─── Data for analysis

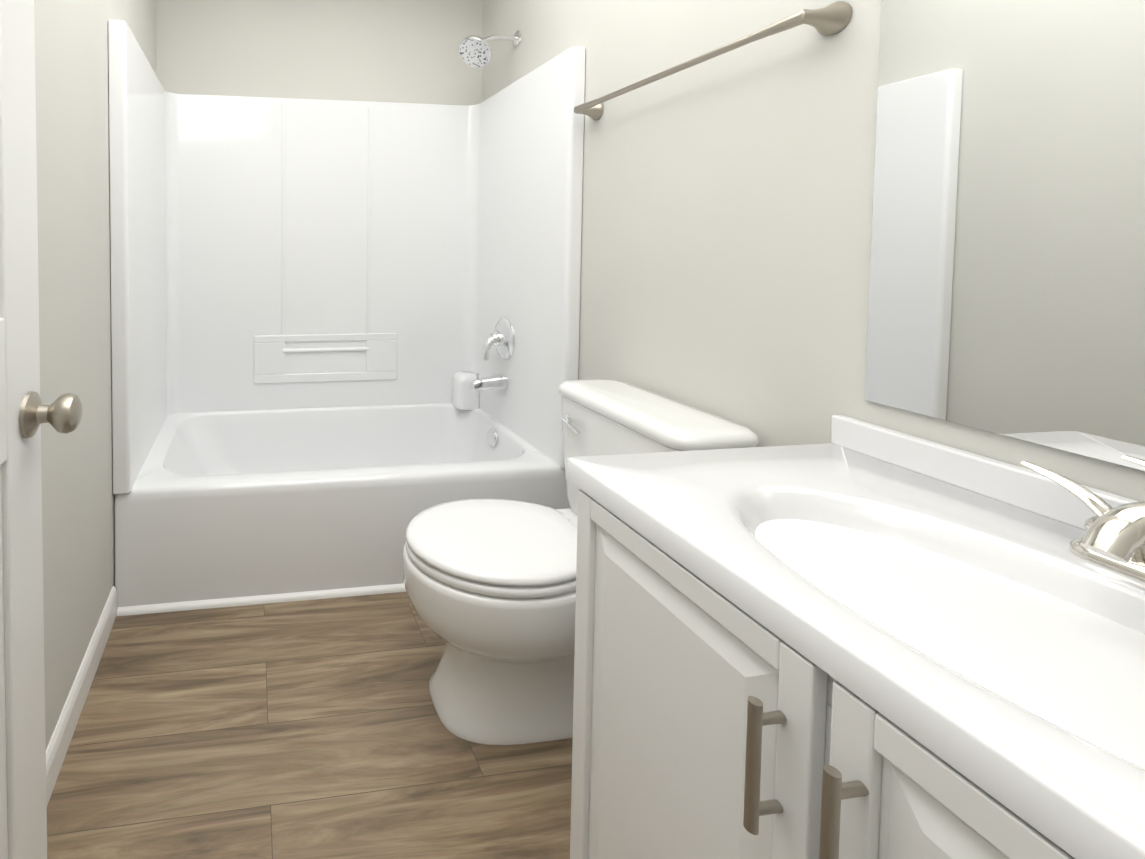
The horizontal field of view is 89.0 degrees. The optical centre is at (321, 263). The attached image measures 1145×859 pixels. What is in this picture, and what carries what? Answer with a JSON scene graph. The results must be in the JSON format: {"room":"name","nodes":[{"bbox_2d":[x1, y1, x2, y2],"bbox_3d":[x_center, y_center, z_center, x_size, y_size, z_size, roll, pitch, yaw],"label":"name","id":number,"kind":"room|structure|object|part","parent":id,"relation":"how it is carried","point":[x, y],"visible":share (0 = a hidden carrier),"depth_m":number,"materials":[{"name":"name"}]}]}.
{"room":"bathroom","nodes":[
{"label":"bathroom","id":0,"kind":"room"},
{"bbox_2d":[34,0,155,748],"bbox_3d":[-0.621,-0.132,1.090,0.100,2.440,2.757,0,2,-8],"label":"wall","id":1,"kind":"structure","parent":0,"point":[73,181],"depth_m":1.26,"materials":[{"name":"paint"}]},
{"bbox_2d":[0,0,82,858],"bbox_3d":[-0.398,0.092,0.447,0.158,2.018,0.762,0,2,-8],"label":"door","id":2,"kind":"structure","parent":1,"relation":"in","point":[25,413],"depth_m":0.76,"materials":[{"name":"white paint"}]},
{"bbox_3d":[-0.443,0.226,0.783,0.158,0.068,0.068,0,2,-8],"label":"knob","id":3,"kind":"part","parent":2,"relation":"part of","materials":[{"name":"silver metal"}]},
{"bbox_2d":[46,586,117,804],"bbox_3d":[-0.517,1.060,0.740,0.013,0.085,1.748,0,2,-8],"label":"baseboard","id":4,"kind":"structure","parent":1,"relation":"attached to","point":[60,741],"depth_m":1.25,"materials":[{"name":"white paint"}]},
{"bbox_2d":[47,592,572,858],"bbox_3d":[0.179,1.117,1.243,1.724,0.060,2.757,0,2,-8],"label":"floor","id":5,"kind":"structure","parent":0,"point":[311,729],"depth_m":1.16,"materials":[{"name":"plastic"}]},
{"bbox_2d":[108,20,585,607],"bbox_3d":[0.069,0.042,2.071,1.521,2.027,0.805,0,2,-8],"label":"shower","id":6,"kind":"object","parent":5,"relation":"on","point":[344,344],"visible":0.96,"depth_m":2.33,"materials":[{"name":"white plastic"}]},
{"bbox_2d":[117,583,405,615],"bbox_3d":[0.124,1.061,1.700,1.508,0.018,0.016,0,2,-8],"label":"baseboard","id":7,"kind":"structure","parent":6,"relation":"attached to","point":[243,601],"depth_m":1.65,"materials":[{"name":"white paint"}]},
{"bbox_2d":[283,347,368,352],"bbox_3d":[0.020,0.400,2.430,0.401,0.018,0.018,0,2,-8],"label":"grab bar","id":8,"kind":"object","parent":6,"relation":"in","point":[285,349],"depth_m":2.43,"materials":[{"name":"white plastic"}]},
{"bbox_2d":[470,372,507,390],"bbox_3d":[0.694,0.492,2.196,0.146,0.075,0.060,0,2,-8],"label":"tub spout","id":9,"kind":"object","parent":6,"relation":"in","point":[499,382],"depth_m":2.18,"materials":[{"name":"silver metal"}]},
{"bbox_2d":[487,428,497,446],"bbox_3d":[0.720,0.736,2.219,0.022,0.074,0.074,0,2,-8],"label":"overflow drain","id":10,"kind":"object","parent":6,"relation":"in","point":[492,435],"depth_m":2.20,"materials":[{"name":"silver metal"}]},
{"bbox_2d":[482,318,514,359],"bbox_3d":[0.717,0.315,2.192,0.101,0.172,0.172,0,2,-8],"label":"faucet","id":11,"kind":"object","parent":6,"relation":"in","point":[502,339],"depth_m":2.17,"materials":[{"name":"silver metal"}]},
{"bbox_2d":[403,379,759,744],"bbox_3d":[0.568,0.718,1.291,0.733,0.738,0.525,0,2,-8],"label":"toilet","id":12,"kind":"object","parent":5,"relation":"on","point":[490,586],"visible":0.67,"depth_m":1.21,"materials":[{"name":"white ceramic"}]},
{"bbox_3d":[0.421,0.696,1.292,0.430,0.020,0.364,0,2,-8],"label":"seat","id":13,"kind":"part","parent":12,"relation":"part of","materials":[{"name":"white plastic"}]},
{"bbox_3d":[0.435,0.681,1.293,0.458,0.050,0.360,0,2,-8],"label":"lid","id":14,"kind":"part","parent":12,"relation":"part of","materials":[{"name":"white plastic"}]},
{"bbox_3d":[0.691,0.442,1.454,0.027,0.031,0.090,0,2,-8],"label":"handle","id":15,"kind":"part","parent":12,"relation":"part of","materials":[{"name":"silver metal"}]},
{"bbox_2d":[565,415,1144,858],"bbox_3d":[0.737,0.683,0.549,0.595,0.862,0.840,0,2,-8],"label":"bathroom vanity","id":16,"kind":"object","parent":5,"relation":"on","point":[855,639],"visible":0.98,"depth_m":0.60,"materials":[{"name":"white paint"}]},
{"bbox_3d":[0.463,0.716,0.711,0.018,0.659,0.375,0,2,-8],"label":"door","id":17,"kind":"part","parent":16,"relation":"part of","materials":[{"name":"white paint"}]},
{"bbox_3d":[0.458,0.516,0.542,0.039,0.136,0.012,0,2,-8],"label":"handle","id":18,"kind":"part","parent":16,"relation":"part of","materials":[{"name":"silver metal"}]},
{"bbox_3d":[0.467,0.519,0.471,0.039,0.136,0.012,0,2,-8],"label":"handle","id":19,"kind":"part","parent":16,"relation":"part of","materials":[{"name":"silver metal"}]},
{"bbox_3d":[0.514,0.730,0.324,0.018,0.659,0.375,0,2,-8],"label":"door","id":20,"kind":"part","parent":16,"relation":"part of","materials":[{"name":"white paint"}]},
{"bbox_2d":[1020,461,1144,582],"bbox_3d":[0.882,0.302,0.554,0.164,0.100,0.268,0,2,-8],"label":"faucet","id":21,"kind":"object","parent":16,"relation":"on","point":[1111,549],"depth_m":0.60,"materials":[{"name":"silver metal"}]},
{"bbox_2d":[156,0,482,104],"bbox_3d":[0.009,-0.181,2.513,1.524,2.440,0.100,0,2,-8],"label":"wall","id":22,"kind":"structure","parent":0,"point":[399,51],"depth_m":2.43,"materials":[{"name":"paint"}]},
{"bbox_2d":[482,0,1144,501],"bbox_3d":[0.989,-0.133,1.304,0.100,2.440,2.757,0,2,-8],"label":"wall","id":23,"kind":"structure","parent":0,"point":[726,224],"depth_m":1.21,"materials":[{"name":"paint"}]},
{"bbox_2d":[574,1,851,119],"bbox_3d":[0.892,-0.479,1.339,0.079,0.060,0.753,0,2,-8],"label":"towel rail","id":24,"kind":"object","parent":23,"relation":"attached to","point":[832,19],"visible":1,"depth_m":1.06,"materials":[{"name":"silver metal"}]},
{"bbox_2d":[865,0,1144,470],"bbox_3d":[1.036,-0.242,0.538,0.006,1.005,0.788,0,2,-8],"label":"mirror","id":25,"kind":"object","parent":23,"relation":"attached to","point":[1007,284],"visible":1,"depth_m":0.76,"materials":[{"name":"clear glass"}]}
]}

──────
─── Data for analysis

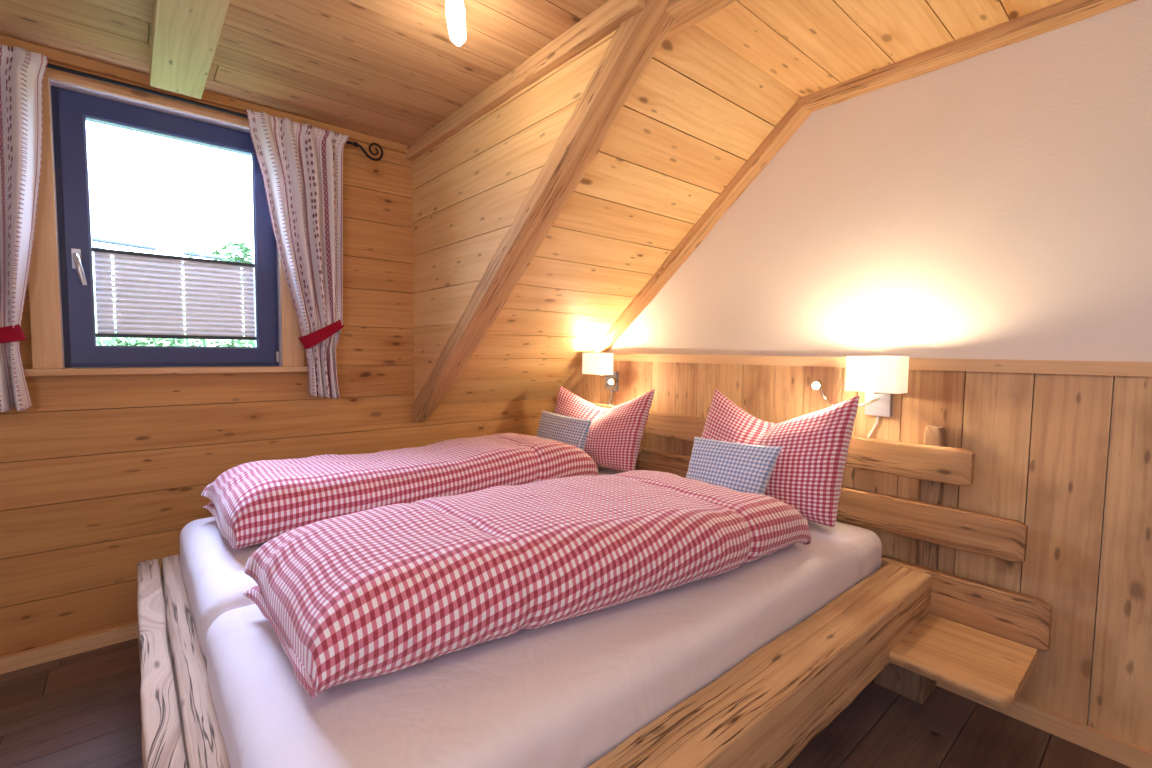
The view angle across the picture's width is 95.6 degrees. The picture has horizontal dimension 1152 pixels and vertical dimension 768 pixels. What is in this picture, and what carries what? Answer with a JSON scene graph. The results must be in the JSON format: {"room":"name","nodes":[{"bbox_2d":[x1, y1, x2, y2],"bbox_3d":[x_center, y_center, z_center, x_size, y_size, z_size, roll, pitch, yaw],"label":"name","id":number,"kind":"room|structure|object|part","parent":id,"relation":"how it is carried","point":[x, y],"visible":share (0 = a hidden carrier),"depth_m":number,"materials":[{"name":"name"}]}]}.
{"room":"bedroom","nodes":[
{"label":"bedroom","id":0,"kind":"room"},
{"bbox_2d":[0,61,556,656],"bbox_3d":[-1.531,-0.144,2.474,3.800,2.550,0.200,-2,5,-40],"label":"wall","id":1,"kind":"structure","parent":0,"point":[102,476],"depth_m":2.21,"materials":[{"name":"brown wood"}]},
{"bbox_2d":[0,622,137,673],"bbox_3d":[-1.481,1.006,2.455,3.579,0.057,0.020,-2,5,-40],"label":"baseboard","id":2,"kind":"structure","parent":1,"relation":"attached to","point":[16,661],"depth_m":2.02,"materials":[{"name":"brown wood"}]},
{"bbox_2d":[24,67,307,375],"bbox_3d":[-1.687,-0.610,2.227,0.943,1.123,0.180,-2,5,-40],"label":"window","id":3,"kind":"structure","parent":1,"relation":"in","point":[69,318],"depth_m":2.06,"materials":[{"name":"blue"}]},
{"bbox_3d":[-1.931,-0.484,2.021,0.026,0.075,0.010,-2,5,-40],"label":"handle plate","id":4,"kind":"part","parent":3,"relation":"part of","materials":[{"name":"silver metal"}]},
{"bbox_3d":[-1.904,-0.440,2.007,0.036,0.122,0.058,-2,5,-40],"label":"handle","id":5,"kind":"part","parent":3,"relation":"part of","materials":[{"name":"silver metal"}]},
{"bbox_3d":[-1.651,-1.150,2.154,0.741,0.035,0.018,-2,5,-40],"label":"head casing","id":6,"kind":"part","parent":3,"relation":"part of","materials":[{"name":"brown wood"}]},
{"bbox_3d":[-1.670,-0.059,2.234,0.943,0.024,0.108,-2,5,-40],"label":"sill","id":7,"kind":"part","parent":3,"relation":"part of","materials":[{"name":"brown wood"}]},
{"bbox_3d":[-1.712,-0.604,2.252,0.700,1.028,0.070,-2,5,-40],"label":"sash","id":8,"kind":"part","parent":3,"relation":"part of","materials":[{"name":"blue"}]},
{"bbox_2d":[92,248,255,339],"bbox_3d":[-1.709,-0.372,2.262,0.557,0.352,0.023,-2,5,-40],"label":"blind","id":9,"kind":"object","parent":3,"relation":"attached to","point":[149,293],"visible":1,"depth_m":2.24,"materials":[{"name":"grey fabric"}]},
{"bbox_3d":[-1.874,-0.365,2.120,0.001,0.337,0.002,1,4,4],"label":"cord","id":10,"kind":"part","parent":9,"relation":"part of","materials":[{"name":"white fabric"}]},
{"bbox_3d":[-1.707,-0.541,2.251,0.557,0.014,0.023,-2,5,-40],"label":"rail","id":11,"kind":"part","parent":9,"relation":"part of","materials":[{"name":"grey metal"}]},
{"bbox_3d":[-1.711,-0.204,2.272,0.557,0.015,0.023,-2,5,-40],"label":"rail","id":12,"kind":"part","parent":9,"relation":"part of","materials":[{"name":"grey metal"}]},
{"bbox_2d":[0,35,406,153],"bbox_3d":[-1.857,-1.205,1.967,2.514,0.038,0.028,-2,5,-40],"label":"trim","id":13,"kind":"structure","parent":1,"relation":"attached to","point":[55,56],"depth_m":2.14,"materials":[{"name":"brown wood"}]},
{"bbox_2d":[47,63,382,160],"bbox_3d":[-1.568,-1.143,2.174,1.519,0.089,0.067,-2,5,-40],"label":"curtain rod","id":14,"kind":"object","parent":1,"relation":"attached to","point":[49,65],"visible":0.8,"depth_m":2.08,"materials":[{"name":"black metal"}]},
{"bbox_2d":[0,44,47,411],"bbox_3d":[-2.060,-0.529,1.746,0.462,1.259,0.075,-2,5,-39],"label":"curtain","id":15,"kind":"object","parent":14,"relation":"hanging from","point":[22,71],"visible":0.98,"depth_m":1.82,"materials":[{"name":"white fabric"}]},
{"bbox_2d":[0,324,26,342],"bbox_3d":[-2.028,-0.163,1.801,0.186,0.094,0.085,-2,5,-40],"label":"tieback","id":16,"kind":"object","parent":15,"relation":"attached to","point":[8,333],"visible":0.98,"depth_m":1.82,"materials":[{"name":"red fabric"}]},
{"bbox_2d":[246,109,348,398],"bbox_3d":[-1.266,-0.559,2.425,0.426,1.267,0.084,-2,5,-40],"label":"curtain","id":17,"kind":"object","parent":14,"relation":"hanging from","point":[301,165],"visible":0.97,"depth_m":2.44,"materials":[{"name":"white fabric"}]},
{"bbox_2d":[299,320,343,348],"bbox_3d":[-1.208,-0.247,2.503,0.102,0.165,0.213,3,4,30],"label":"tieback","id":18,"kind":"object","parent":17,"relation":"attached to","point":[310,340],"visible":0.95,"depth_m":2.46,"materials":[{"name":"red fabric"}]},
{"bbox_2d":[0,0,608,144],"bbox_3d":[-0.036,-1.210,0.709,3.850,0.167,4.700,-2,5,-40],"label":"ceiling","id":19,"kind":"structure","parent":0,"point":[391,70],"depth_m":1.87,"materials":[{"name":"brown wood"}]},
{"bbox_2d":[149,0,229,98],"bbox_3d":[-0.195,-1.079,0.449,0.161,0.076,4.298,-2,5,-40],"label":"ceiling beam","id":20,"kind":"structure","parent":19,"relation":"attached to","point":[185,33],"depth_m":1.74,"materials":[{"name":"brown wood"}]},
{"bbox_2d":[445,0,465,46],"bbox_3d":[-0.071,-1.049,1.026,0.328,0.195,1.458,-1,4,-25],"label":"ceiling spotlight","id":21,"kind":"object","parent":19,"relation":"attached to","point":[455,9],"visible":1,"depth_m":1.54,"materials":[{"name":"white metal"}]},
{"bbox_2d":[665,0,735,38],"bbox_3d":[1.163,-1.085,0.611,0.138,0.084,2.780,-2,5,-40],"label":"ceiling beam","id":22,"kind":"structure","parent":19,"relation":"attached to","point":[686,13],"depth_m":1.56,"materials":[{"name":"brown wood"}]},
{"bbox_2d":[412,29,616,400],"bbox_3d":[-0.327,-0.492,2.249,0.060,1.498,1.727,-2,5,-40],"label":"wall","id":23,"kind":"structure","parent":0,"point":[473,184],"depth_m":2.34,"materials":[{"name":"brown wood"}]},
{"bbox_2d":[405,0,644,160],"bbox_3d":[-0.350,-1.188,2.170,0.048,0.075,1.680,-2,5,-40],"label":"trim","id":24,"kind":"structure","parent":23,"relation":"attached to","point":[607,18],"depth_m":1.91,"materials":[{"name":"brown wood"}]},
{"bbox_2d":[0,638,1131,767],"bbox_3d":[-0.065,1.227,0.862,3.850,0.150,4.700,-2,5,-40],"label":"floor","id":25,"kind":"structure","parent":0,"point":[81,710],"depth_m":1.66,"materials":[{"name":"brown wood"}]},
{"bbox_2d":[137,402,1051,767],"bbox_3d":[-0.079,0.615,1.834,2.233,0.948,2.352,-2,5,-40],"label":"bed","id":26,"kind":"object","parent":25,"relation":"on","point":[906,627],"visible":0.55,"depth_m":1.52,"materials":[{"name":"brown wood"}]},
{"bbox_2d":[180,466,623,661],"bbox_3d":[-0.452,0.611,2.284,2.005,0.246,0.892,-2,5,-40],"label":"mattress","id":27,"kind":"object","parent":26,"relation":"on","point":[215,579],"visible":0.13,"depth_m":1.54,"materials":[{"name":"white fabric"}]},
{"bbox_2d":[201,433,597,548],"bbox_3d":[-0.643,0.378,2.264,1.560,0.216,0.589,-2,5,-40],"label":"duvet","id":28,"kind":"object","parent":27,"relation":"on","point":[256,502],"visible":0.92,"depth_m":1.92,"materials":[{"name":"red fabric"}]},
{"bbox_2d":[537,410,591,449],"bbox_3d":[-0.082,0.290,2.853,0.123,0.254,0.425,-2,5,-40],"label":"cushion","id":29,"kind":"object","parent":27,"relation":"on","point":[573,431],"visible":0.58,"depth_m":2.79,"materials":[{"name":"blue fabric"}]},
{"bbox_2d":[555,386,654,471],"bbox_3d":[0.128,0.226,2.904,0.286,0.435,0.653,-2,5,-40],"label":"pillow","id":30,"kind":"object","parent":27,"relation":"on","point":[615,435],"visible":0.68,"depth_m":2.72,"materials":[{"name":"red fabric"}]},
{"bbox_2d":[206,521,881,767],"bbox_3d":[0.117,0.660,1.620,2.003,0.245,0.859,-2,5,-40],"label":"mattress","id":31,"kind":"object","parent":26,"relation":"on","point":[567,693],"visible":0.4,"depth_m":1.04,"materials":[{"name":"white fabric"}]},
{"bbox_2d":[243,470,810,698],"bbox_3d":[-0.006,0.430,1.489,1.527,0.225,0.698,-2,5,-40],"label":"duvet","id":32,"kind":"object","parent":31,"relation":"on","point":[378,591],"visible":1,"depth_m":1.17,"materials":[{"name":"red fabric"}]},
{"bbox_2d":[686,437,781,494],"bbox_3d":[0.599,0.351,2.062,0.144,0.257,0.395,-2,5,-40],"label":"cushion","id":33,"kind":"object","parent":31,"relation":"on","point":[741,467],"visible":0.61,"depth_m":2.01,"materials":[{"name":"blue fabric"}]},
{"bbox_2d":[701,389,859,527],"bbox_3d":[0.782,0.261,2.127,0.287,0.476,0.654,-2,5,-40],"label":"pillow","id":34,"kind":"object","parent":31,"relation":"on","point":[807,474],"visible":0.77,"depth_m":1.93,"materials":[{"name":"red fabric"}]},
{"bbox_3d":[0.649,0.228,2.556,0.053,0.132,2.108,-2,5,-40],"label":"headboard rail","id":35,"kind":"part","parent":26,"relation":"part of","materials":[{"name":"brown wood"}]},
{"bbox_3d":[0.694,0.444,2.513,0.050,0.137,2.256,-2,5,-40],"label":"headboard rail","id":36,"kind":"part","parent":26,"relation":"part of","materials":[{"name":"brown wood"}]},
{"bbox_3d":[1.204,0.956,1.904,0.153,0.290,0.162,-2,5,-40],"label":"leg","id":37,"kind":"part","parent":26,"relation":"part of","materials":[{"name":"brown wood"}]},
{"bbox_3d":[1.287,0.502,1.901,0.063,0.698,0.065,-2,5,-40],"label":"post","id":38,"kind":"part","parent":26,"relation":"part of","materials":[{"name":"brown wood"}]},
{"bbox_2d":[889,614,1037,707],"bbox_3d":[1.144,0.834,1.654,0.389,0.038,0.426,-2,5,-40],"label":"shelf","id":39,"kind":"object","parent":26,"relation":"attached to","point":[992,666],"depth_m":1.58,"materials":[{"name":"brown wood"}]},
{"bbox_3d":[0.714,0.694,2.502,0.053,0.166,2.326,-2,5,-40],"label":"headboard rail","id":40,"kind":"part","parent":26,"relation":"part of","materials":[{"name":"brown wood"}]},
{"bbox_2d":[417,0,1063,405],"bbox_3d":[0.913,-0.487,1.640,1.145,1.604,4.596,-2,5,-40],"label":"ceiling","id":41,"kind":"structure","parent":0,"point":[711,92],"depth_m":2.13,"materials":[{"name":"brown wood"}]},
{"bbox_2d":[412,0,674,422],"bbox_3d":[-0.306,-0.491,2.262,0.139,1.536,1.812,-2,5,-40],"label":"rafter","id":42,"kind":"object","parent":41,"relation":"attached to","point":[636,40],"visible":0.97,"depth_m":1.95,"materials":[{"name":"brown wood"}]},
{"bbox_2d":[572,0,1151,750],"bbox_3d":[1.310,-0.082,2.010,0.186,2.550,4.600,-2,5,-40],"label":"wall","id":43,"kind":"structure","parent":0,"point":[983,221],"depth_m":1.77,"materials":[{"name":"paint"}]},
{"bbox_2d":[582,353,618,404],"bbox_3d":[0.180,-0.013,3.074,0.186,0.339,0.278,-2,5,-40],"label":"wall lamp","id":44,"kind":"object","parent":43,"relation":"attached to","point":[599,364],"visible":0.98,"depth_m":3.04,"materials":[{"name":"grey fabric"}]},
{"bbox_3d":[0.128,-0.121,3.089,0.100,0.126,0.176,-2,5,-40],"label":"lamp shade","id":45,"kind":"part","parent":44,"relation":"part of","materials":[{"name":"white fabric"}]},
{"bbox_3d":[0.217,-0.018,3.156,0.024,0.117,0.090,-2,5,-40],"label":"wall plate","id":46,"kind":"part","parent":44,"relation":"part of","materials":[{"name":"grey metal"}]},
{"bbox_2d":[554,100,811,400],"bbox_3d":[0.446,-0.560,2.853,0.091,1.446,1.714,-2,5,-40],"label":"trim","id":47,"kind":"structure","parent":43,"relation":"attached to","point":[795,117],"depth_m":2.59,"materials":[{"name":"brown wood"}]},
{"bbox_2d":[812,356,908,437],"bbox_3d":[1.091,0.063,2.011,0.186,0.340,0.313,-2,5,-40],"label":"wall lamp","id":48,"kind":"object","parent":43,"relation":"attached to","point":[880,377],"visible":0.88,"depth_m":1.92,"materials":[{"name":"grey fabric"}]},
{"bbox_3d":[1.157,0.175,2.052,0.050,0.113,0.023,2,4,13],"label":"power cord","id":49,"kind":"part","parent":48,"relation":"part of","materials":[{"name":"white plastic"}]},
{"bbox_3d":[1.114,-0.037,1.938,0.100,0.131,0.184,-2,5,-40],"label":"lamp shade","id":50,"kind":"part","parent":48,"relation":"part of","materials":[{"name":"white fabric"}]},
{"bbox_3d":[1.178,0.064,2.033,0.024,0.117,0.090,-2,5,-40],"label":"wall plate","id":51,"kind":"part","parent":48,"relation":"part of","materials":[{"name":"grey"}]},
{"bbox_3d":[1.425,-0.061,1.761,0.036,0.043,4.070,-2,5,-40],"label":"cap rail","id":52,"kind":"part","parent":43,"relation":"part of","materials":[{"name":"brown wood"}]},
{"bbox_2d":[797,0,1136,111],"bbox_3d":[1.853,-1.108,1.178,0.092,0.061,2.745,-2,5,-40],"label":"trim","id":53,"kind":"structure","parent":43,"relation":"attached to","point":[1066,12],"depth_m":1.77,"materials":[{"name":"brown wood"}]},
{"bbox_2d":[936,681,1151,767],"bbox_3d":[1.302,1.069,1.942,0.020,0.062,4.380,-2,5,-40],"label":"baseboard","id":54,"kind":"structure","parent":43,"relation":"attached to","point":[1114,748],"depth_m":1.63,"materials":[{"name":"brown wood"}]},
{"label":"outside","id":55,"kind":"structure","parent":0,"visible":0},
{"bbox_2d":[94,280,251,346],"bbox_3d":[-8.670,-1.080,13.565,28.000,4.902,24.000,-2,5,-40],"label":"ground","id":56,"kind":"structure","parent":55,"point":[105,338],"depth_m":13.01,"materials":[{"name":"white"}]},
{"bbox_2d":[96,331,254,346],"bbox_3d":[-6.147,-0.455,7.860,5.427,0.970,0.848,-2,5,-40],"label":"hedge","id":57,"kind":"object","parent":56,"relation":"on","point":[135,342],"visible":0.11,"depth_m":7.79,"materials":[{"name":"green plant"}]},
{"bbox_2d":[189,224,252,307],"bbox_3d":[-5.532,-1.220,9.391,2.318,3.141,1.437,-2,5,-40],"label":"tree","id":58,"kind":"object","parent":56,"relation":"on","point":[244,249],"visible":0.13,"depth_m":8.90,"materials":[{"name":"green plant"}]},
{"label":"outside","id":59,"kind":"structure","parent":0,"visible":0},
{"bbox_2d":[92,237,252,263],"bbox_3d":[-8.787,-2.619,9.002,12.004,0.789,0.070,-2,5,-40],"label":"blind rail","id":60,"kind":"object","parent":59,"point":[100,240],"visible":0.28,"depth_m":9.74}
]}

──────

* Task brief: In the entries above, identify every line with the string "floor".

* Solution to this problem:
{"bbox_2d":[47,592,572,858],"bbox_3d":[0.179,1.117,1.243,1.724,0.060,2.757,0,2,-8],"label":"floor","id":5,"kind":"structure","parent":0,"point":[311,729],"depth_m":1.16,"materials":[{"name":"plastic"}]},
{"bbox_2d":[0,638,1131,767],"bbox_3d":[-0.065,1.227,0.862,3.850,0.150,4.700,-2,5,-40],"label":"floor","id":25,"kind":"structure","parent":0,"point":[81,710],"depth_m":1.66,"materials":[{"name":"brown wood"}]},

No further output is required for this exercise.